Does it get better/worse as the car warms up?
Ray
nipracw@yahoo.com - 20 Nov 2006 20:43 GMT
> could be noisy fuel injectors. My wife's Beretta has them, sounds
> almost like noisy lifters. You could do the screwdriver to the ear
[quoted text clipped - 4 lines]
>
> Ray
The temperature, from as best I can tell, seems to have absolutely no
affect on the noise. I'll start her up cold, let her idle until it
reaches operating temperature, the chattering doesn't go away. I then
drive a solid hour to work, all highway, and when I get there the same
sound continues. Hot days, cold days, same thing.

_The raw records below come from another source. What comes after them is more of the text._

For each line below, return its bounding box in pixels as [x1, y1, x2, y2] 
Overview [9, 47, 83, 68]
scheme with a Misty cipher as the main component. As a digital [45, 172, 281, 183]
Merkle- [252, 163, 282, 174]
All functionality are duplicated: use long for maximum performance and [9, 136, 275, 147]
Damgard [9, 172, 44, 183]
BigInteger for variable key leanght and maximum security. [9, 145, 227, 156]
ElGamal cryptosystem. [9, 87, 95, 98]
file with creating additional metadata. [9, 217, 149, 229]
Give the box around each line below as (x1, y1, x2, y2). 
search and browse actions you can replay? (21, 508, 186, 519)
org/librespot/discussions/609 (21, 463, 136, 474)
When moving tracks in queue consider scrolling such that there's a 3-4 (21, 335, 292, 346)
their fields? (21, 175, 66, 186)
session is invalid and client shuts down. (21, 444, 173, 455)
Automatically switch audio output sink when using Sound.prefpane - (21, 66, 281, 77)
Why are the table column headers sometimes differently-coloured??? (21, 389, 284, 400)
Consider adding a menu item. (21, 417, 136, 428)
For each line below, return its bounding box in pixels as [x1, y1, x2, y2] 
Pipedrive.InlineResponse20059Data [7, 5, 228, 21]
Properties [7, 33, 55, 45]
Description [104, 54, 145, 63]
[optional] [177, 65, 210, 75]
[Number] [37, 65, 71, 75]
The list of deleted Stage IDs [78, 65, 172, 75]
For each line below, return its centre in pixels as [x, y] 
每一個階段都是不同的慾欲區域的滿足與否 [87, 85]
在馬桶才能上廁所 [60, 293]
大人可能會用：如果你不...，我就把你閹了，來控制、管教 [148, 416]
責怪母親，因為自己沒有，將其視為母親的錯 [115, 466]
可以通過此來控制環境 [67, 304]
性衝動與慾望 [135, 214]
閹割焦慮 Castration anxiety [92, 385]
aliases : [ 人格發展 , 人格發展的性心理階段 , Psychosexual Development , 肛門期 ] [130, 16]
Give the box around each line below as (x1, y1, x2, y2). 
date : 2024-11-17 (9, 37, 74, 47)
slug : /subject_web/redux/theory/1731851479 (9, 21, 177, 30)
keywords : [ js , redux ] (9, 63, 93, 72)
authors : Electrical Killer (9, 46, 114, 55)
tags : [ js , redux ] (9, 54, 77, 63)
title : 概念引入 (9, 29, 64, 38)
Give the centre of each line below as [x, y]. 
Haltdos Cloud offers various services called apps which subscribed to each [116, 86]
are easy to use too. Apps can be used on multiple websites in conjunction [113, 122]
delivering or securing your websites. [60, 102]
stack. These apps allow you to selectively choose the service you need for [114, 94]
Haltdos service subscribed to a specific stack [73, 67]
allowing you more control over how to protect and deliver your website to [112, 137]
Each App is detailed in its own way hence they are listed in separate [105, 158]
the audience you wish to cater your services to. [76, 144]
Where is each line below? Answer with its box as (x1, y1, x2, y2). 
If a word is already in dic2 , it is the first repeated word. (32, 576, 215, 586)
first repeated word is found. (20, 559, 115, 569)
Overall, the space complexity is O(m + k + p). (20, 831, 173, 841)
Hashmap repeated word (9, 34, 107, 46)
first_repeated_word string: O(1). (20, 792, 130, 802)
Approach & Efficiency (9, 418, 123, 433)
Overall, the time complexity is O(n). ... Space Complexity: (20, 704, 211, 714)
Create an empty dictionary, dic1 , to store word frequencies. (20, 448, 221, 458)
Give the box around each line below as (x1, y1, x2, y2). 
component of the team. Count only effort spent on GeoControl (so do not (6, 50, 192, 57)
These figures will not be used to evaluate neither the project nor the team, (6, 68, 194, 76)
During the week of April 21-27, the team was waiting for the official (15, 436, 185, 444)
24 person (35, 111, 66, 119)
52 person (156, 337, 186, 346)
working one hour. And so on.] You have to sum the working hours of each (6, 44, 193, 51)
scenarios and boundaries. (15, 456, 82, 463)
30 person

The only things that seems to effect the chatter are the grade of gas,
and revving the engine (when I do this the sound seems to pick up in
frequency, until I hit somewhere in the 1800-2000 rpm range, at which
point it all but goes away).
I think I'm going to do the screwdriver to ear trick when I go home,
and perhaps try pulling one plug wire at a time to see if I can isolate
the sound to a cylinder. I was thinking that it could possibly be bad
injectors, or maybe even an exhaust manifold leak, but if either one of
those are the culprit then the oil consumption has me stumped...
Edward Strauss - 23 Nov 2006 07:46 GMT
> Hi all,
> I'm the owner of a 1994 Chevrolet Cavalier with a 2.2l 4 cyl engine,
> 130k miles. For a couple of weeks now I have noticed a weird sound
[quoted text clipped - 8 lines]
> higher grade of gas (87 to 89 octane) does seems to help to a certain
> degree, but the sound does remain..
> Anyone ever encounter anything like this? My instinct would be
> pushrods or lifters, but like I said performance doesn't seem to be
> adversely affected to a degree that would lend me to believe it's
> something this severe...
This engine uses a timing chain tensioner. A worn one can make a similiar noise.